■ Material provided:
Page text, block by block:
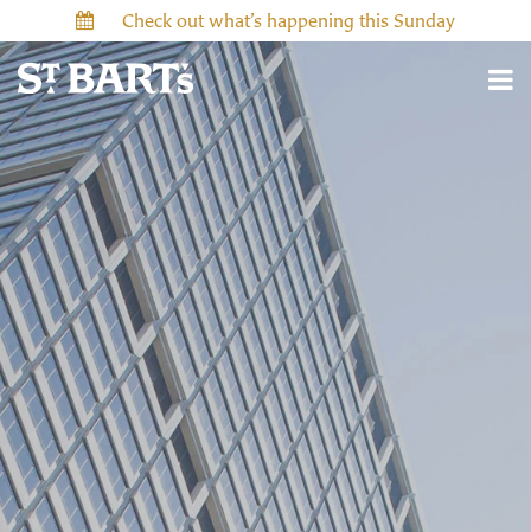
Check out what’s happening this Sunday
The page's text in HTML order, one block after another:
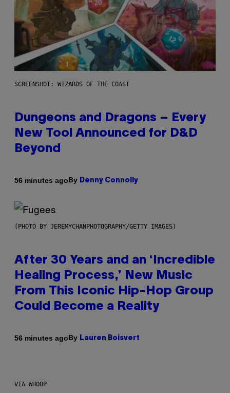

■ What is expected:
Take the whole listing above and copy it exactly. Pictures do not go into the copy.

■ Answer box:
Page text, block by block:
Check out what’s happening this Sunday
The page's text in HTML order, one block after another:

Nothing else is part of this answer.